In the Professional Organizations section of the monograph, two authors discuss differing aspects of professionalisation projects in Australasia. Anderson analyses the integration of cost accounting bodies within the national societies of accountants in Australia and New Zealand, arguing that this was to the detriment of cost accounting as a profession. Kathie Cooper casts a critical eye on the legitimization of Australian accountancy, suggesting that broad alliances among those interested in accounting associations, (such as the business press, financial interests, government bodies, and the then colonial British government) were an intrinsic part of the professionalisation project in Australia. I am unsure that these alliances really are as “non-traditional” as Cooper characterizes them; surely such networks have been recognized in the literature as being integral to the production and reproduction of professional claims. But this argument stands as a counterpoint to a more traditional (and often functionalist) view of the pre-eminence of education, examination and training in procuring professional status.

Several papers comprise the Taxation section of the monograph, with work from Samson, Smith and Yelvington et al. These papers deal with the progressivity of the US and Canadian income tax, the historical development of the lower of cost or market rule in the UK, and an examination of “sin” taxes in the US and Canada respectively. In reading these papers shortly before dealing with my own US taxes I must admit that Yelvington et al. approach taxation with more good humor than I have so far been able to manage—one reason for their paper being an entertaining as well as informative read. Their analysis of the political promotion of “sin” taxes has special resonance to me as I write in Cleveland, a city that has chosen to raise regressive sin taxes so as to erect the palatial facilities demanded by the monied elite of professional sport. Though not centrally a part of their analysis, Yelvington et al.’s work serves to highlight issues of social justice.

Clarke and Lanero round out the monograph with two papers examining original texts, their focus being Ireland’s Ammonet, and Mellis’ English treatise. Both approach their subject with sensitivity to detail, and to the context in which the work was written.

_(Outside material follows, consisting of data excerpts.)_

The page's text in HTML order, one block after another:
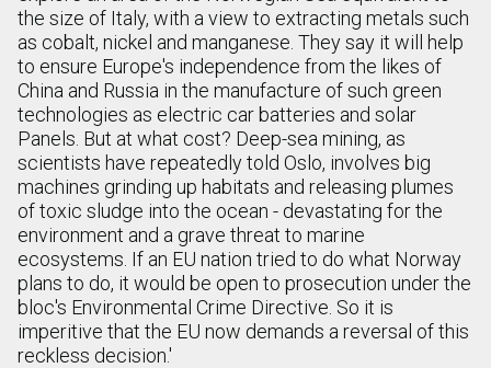
the size of Italy, with a view to extracting metals such
as cobalt, nickel and manganese. They say it will help
to ensure Europe's independence from the likes of
China and Russia in the manufacture of such green
technologies as electric car batteries and solar
Panels. But at what cost? Deep-sea mining, as
scientists have repeatedly told Oslo, involves big
machines grinding up habitats and releasing plumes
of toxic sludge into the ocean - devastating for the
environment and a grave threat to marine
ecosystems. If an EU nation tried to do what Norway
plans to do, it would be open to prosecution under the
bloc's Environmental Crime Directive. So it is
imperitive that the EU now demands a reversal of this
reckless decision.'
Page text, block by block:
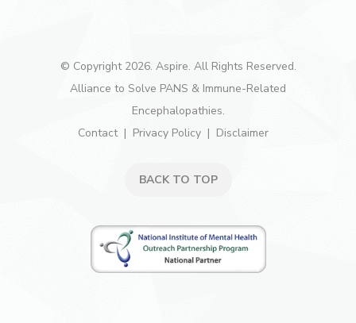
© Copyright 2026. Aspire. All Rights Reserved.
Alliance to Solve PANS & Immune-Related
Encephalopathies.
Contact
Privacy Policy Disclaimer
BACK TO TOP
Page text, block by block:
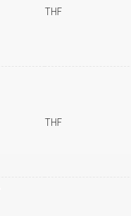
THF
THF

The monograph includes a listing of papers presented at the 7th World Congress, and a review of this work and the contents of this volume suggests two clear themes. Firstly, historical work seems poised to explore a variety of national experiences, including those influenced by former colonial rule. The breadth of contexts explored within the monograph itself provides evidence of the variety of venues in which accounting history is being explored. The analytical significance of the nation state could well be questioned, but the differing cultural experiences and traditions that are pointed to in this body of work suggests a broadening of historical discourse.

The second theme can be discerned in certain of the papers, but especially in the work presented at the Congress. Although more traditional historical work still appears to dominate historical effort, it is clear that theoretically informed critical (or, as Richardson terms it, “emancipatory” [p. 1J) work is on the rise. Kathie Cooper’s work in the monograph provides one example; more are found in remaining papers which depart from what Ncu and Richardson describe as a more conventional narrative concerned largely with the details of practice rather than the context in which practices evolved [p. 339]. The relevance that the U.S. Accounting Education Change Commission finds in history as a means to understand practice seems likely to be met by a more theoretically informed literature more directly concerned with producing a “history of the present.” In this, the monograph reminds us that accounting history is a discipline in flux.